Славянофильство, например, имеет до сих пор убежденных представителей и оказывает влияние далеко за пределы собственной школы, по множеству воззрений, сделавшихся более или менее общим достоянием или усвоенных другими группами, иногда даже противниками. Но для оценки сущности славянофильских построений всегда придется восходить к принципам учения, как они изложены первыми его поборниками. Только при этом условии выясняются обстоятельства, которые дали учению известное направление, а вместе с тем подготовляется почва для оценки как положительных, так и отрицательных сторон его. Я думаю, что в настоящее время можно уже стать на такую «историческую» точку зрения. Она во всяком случае имеет право на существование наряду с партийной защитой и полемическим разбором.
Значение такой постановки задачи должно чувствоваться, как скоро мы спросим себя, что главное в славянофильстве, что составляет его исходную точку? Система сложная и охватывающая все стороны жизни. Не все равно, где мы будем искать конец, чтобы размотать клубок.

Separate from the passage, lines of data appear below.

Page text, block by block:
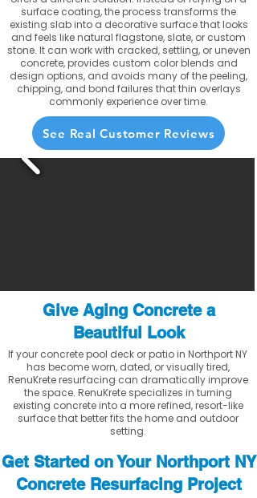
surface coating, the process transforms the
existing slab into a decorative surface that looks
and feels like natural flagstone, slate, or custom
stone. It can work with cracked, settling, or uneven
concrete, provides custom color blends and
design options, and avoids many of the peeling,
chipping, and bond failures that thin overlays
commonly experience over time.
See Real Customer Reviews
Give Aging Concrete a
Beautiful Look
If your concrete pool deck or patio in Northport NY
has become worn, dated, or visually tired,
RenuKrete resurfacing can dramatically improve
the space. RenuKrete specializes in turning
existing concrete into a more refined, resort-like
surface that better fits the home and outdoor
setting.
Get Started on Your Northport NY
Concrete Resurfacing Project
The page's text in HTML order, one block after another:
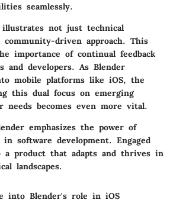
seamlessly.
illustrates not just technical
driven approach. This
importance of continual feedback
and developers. As Blender
mobile platforms like iOS, the
this dual focus on emerging
needs becomes even more vital.
emphasizes the power of
software development. Engaged
a product that adapts and thrives in
landscapes.
into Blender's role in iOS
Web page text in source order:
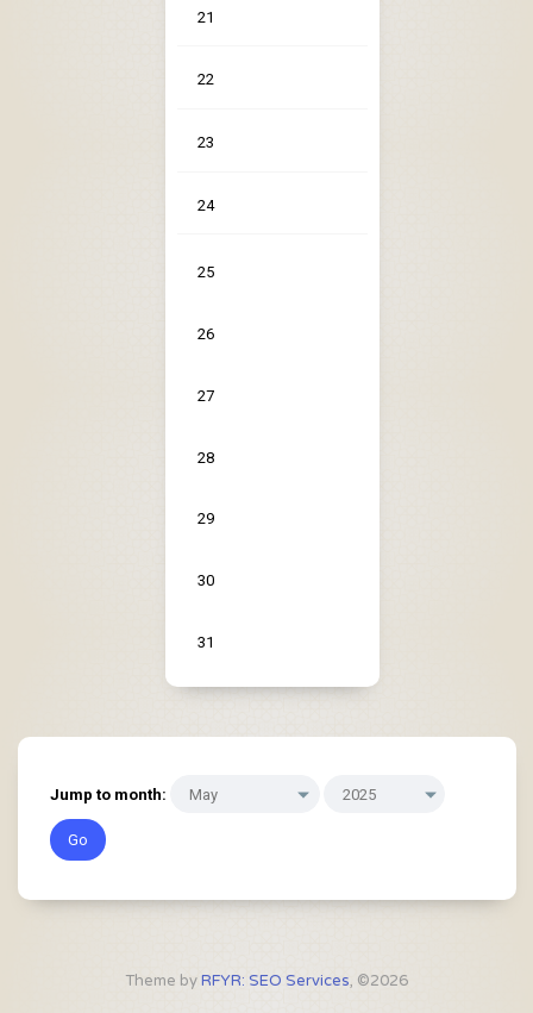
21
22
23
24
25
26
27
28
29
30
31
Jump to month:
Theme byRFYR: SEO Services, ©2026
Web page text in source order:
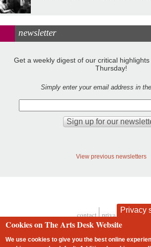
newsletter
Get a weekly digest of our critical
Thursday!
Simply enter your email address in
View previous newsletters
Footer
contact privacy and
Privacy
Cookies on The Arts Desk Website
We use cookies to give you the best online
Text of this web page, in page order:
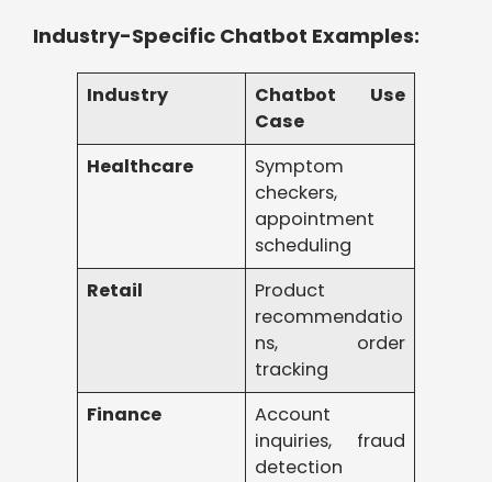
Industry-Specific Chatbot Examples:
Industry
Chatbot Use
Case
Healthcare
Symptom
checkers,
appointment
scheduling
Retail
Product
recommendatio
ns, order
tracking
Finance
Account
inquiries, fraud
detection
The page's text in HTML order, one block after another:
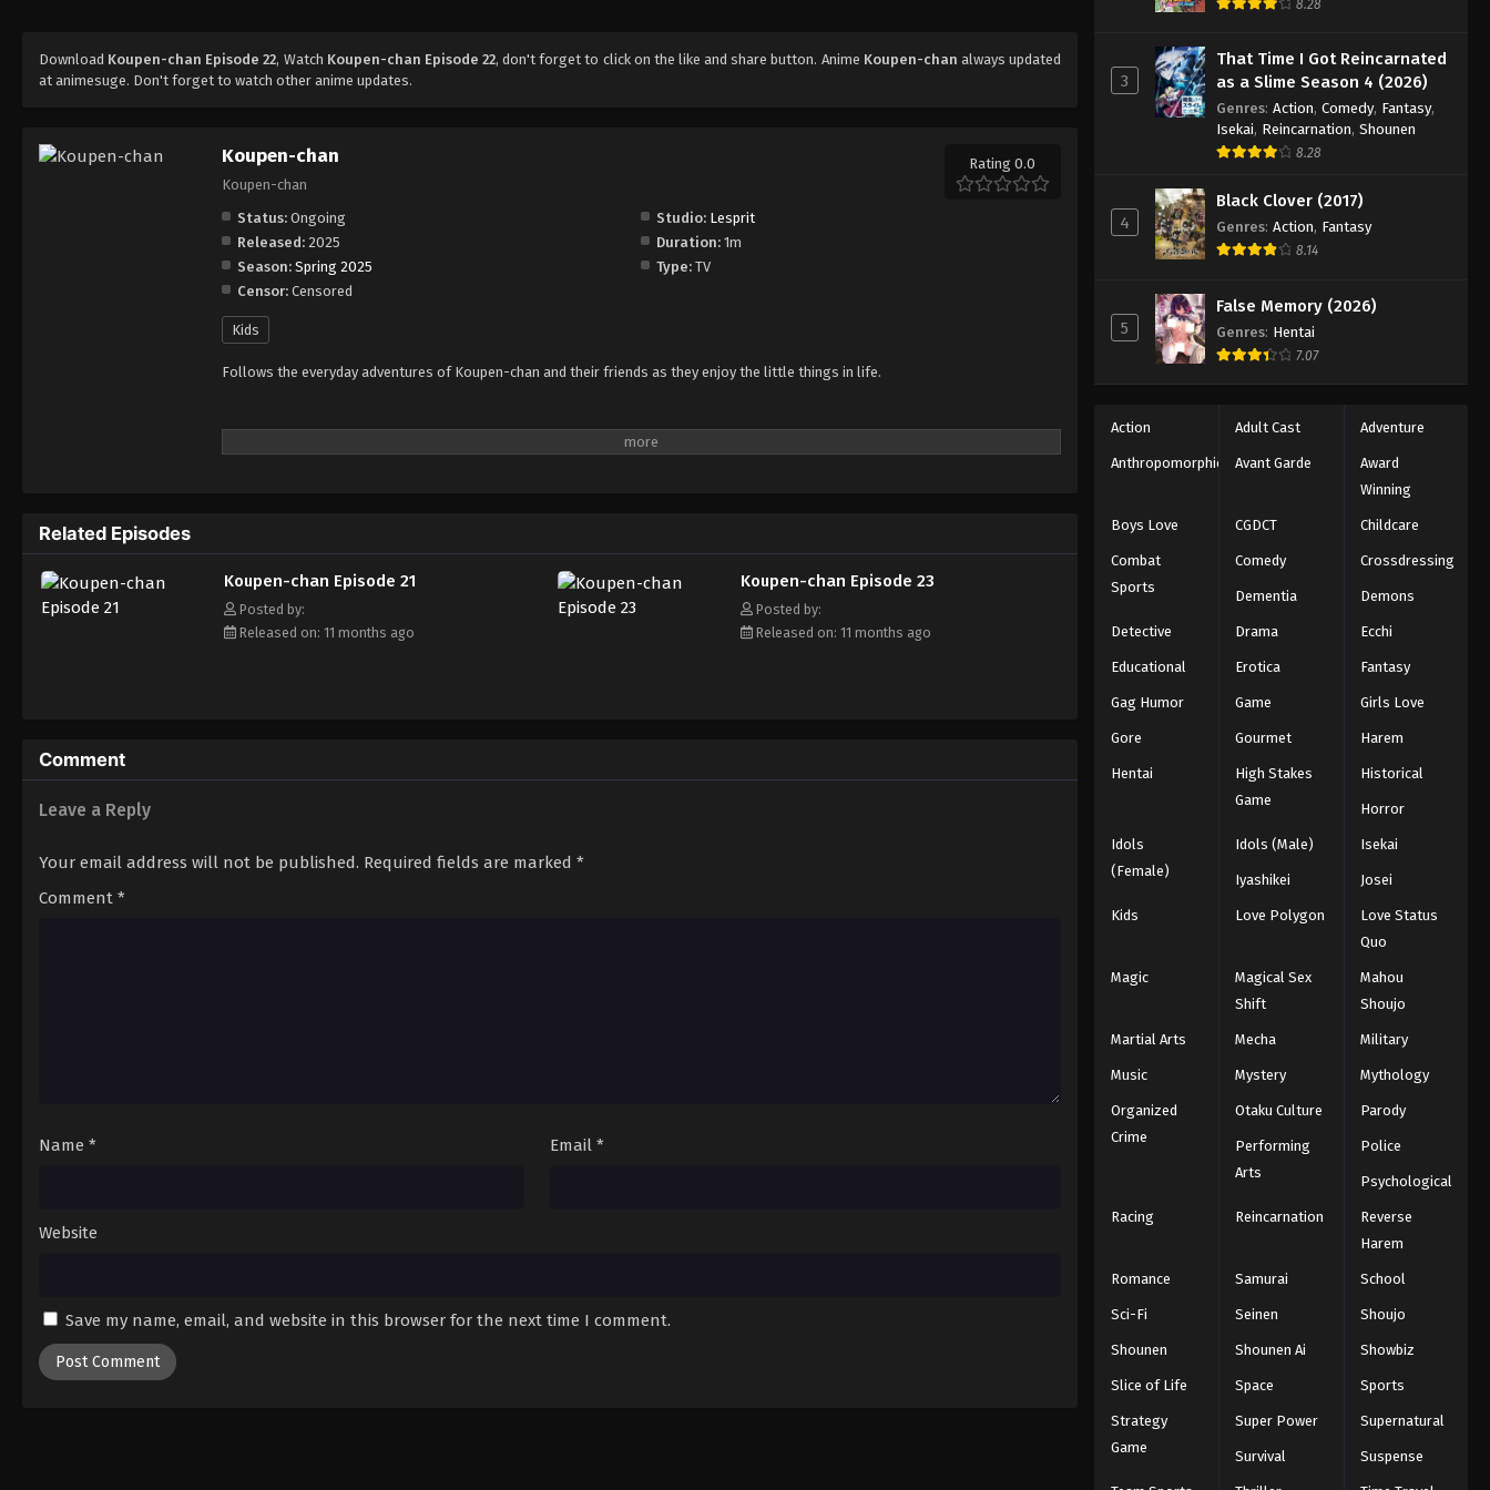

Заграничная пресса довольно легкомысленно понимает все дело, как продукт панславянской агитации, русской ненасытности, стремящейся поглотить все славянские племена, чтобы затем поглотить Европу. Самая простая историческая справка показывает, что панславистская тенденция является в славянофильстве далеко не необходимым придатком, что славянский вопрос играл сравнительно скромную роль в теориях славянофилов, несмотря на соблазнительное имя школы, что течение практической жизни выдвигало, конечно, и его, но что как раз в этом отношении можно усмотреть существенные разногласия между ее главными представителями и, например, указать на некоторых украинофилов, всегда открещивавшихся от московского славянофильства и тем не менее проводивших действительно панславистские идеи (Костомаров13). Для русской публики нет, впрочем, особенной надобности настаивать на том, что панславизм и славянофильство совсем не синонимы, а западная публика впала в эту ошибку главным образом потому, что в сущности знает из славянофилов только одного Ивана Сергеевича Аксакова14.
Зато среди русской публики чрезвычайно распространен взгляд, по которому славянофильство есть только слегка замаскированное московофильство. И без сомнения, осуждение петербургского порядка и петербургского периода, искание положительных идеалов в допетровской Руси, оппозиция западным заимствованиям, преклонение перед исконно-народной тысячелетней стихией, создавшей необыкновенно выносливое, сплоченное общество – все эти черты вновь и вновь выдвигались в сочинениях славянофилов. Но, во-первых, идеализация московского строя XVII века такова, что переходит уже в «археологический либерализм», развивает такие понятия о «земле», ее нравственной самостоятельности и вытекающих отсюда юридических условиях и учреждениях, что не может быть и речи о том принесении в жертву всех интересов государственной силе и единству, которое обыкновенно ставится в упрек московскому порядку А главное, является вопрос, отчего именно в таком свете рисуется для славянофилов русская старина? Если бы их доктрина представляла действительно только «ползучее» учение, применяющееся к данной обстановке, рассчитанное на то, чтобы обелить действительность во что бы то ни стало и заглушить порицание совести, то не было бы надобности и уходить в московскую древность и аранжировать ее на довольно фантастический лад – можно было удовольствоваться и петербургским благоустройством.
Для того, чтобы понять К. Аксакова15 и Ю. Самарина16, надо обратиться к Хомякову и Ив [ану] Киреевскому.
А у них мы найдем только сравнительно небольшое число страниц, посвященных политическим темам. Историей ни тот, ни другой не пренебрегали, но интересовались они историей в ее самых общих и, так сказать, философских очертаниях. Даже странные специальные изыскания Хомякова в области средних веков17 имеют в виду никак не равномерное изучение материала, а подготовку доказательства для философски-исторических обобщений. Нельзя также сказать, чтобы исходный пункт был богословский, хотя религиозное мышление играет видную роль и для того, и для другого. Центр тяжести их интересов в установлении нового философского миросозерцания: история и богословие разрабатываются в той степени, как это нужно для проведения идей этого миросозерцания. У Хомякова все получает более определенную и боевую форму, подробности развиты больше, и собственно богословские определения выдвигаются на первый план. У Киреевского лучше видна философская основа, лучше можно оценить положение системы среди других мировоззрений. Довольно трудно решить в отдельных случаях, кто из вожаков направления первый выставил ту или другую мысль – они думали и работали в постоянном общении и перекрестных влияниях друг на друга. Но, кажется, нельзя усомниться в том, что Ив [ан] Вас [ильевич] Киреевский является руководящим философом школы и всего более сделал для указания ее отношения к западной метафизике и быту.